U.S. Secretary of State Antony Blinken said Monday he expected European allies to keep up strong support for NATO despite a far-right victory in the first round of French elections.
Blinken steered clear of commenting directly when asked about the triumph of Marine Le Pen’s National Rally party but pointed more broadly to NATO’s strengthening since the Russian invasion of Ukraine.
“The alliance is moving to make sure that we have the right defenses across the alliance where they’re needed, where they matter,” Blinken said at the Brookings Institution in Washington.
“This has been a clear trajectory for the last three and a half years. I don’t actually see that changing irrespective of the politics of the moment in Europe,” he said.

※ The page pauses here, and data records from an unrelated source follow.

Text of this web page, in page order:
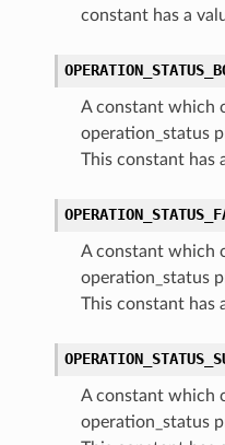
constant has a
A constant which
operation_status
This constant has
A constant which
operation_status
This constant has
A constant which
operation_status
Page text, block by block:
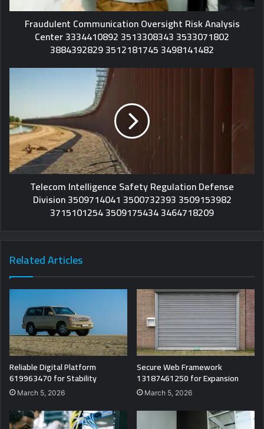
Fraudulent Communication Oversight Risk Analysis
Center 3334410892 3513308343 3533071802
3884392829 3512181745 3498141482
Telecom Intelligence Safety Regulation Defense
Division 3509714041 3500732393 3509153982
3715101254 3509175434 3464718209
Related Articles
Reliable Digital Platform
619963470 for Stability
March 5, 2026
Secure Web Framework
13187461250 for Expansion
March 5, 2026
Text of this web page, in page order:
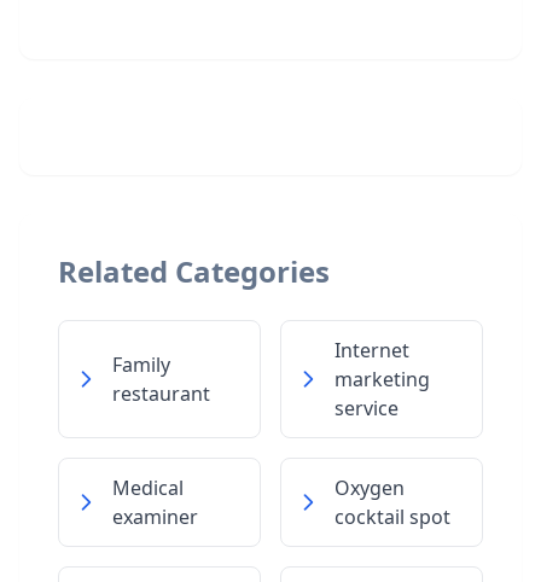
Related Categories
Family
restaurant
Internet
marketing
service
Medical
examiner
Oxygen
cocktail spot
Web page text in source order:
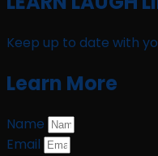
Keep up to date with
Learn More
Name
Email
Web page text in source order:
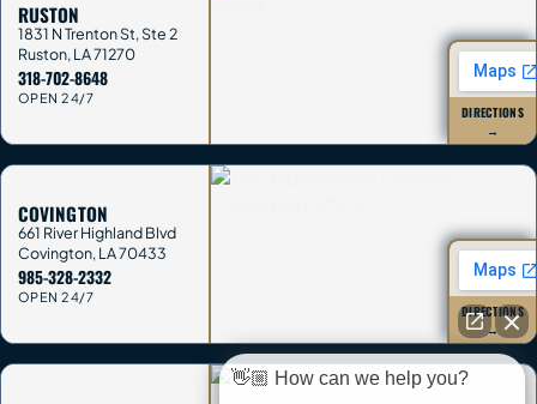
RUSTON
1831 N Trenton St, Ste 2
Ruston,LA71270
318-702-8648
OPEN 24/7
DIRECTIONS
→
COVINGTON
661 River Highland Blvd
Covington,LA70433
985-328-2332
OPEN 24/7
DIRECTIONS
→
👋🏼 How can we help you?
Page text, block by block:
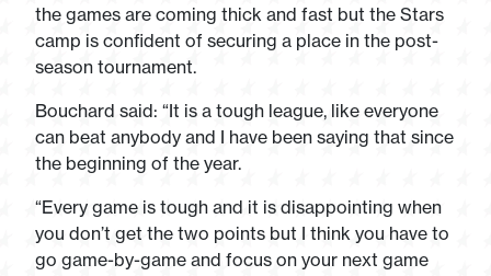
the games are coming thick and fast but the Stars
camp is confident of securing a place in the post-
season tournament.
Bouchard said: “It is a tough league, like everyone
can beat anybody and I have been saying that since
the beginning of the year.
“Every game is tough and it is disappointing when
you don’t get the two points but I think you have to
go game-by-game and focus on your next game
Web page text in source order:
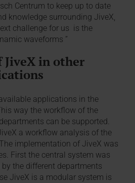
Centrum to keep up to date
knowledge surrounding JiveX,
challenge for us is the
waveforms ”
in other
applications in the
way the workflow of the
can be supported.
a workflow analysis of the
implementation of JiveX was
First the central system was
the different departments
JiveX is a modular system is
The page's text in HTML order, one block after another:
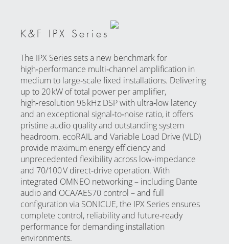
K&F IPX Series
The IPX Series sets a new benchmark for
high‑performance multi‑channel amplification in
medium to large‑scale fixed installations. Delivering
up to 20 kW of total power per amplifier,
high‑resolution 96 kHz DSP with ultra‑low latency
and an exceptional signal‑to‑noise ratio, it offers
pristine audio quality and outstanding system
headroom. ecoRAIL and Variable Load Drive (VLD)
provide maximum energy efficiency and
unprecedented flexibility across low‑impedance
and 70/100 V direct‑drive operation. With
integrated OMNEO networking – including Dante
audio and OCA/AES70 control – and full
configuration via SONICUE, the IPX Series ensures
complete control, reliability and future‑ready
performance for demanding installation
environments.
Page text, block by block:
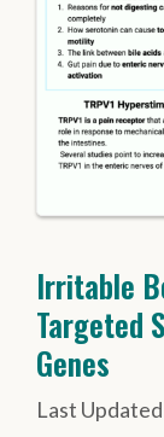
Irritable
Targeted
Genes
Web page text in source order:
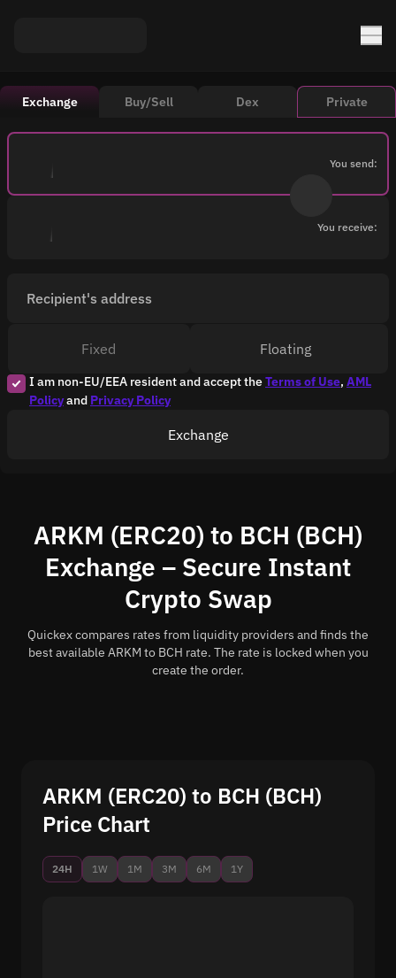
Exchange Buy/Sell Dex Private
You send:
You receive:
Recipient's address
I am non-EU/EEA resident and accept theTerms of Use, AML
Policyand Privacy Policy
Fixed Floating
Exchange
ARKM (ERC20) to BCH (BCH)
Exchange – Secure Instant
Crypto Swap
Quickex compares rates from liquidity providers and finds the
best available ARKM to BCH rate. The rate is locked when you
create the order.
ARKM (ERC20) to BCH (BCH)
Price Chart
24H 1W 1M 3M 6M 1Y
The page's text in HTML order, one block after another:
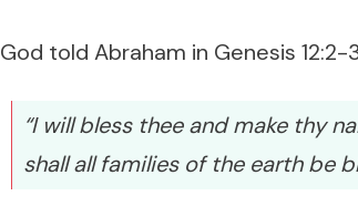
God told Abraham in Genesis 12:2-
“I will bless thee and make thy
shall all families of the earth be
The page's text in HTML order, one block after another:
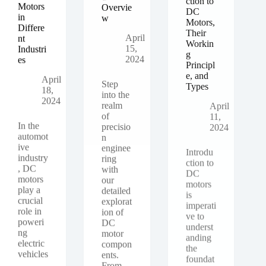
Motors
in
Differe
nt
Industri
es
April
18,
2024
In the
automot
ive
industry
, DC
motors
play a
crucial
role in
poweri
ng
electric
vehicles
Overvie
w
April
15,
2024
Step
into the
realm
of
precisio
n
enginee
ring
with
our
detailed
explorat
ion of
DC
motor
compon
ents.
DC
Motors,
Their
Workin
g
Principl
e, and
Types
April
11,
2024
Introdu
ction to
DC
motors
is
imperati
ve to
underst
anding
the
foundat
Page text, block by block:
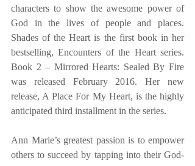
characters to show the awesome power of
God in the lives of people and places.
Shades of the Heart is the first book in her
bestselling, Encounters of the Heart series.
Book 2 – Mirrored Hearts: Sealed By Fire
was released February 2016. Her new
release, A Place For My Heart, is the highly
anticipated third installment in the series.
Ann Marie’s greatest passion is to empower
others to succeed by tapping into their God-
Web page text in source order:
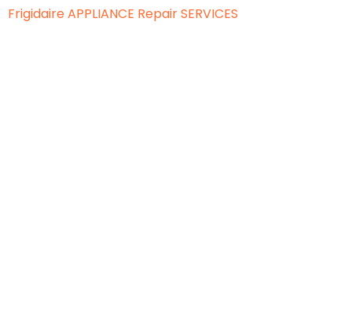
Frigidaire APPLIANCE Repair SERVICES
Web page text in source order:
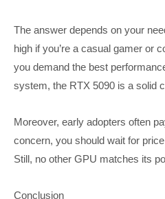
The answer depends on your
high if you’re a casual gamer or
you demand the best
system, the RTX 5090 is a solid
Moreover, early adopters often
concern, you should wait for
Still, no other GPU matches its
Conclusion
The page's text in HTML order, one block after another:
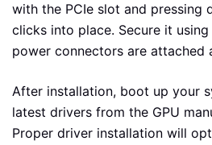
with the PCIe slot and pressing
clicks into place. Secure it
power connectors are attached
After installation, boot up your
latest drivers from the GPU
Proper driver installation will
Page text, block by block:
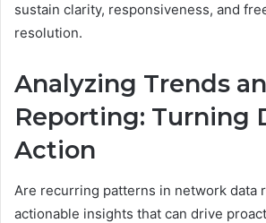
sustain clarity, responsiveness, and
resolution.
Analyzing Trends
Reporting: Turning
Action
Are recurring patterns in network data
actionable insights that can drive
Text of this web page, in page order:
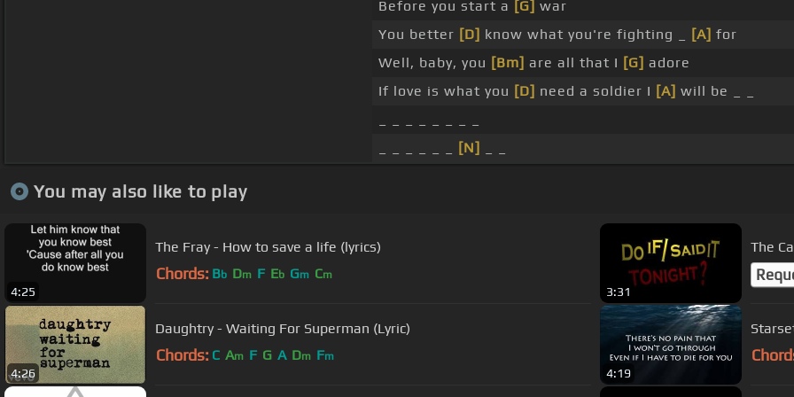
Before you start a [G] war
You better [D] know what you're fighting _ [A] for
Well, baby, you [Bm] are all that I [G] adore
If love is what you [D] need a soldier I [A] will be _ _
[N]
You may also like to play
4:25
The Fray - How to save a life (lyrics)
Chords: Bb Dm F Eb Gm Cm
3:31
The
4:26
Daughtry - Waiting For Superman (Lyric)
Chords: C Am F G A Dm Fm
4:19

“We have very strong allies, very strong partners,” he said, pointing in particular to Italy — led by its most right-wing leader since World War II, Prime Minister Giorgia Meloni, who has bucked some of her political allies by supporting Ukraine.
State Department spokesman Vedant Patel, asked about the election, called France “our oldest ally, with whom we have a long and proud history of democratic values.”
“We have full confidence in France’s democratic institution and processes, and we intend to continue our close collaboration with the French government across the full spectrum of foreign policy priorities,” Patel told reporters.
Since Russia’s invasion, NATO has added two new members — Finland and Sweden — taking its total to 32.
Twenty-three of them now meet a goal set a decade ago of spending two percent of GDP on defense.
France’s National Rally has long been tainted by its relationship with Russia but its leader Jordan Bardella, who could become the next prime minister, said in a recent debate that he would not let Russia “absorb an allied state like Ukraine.”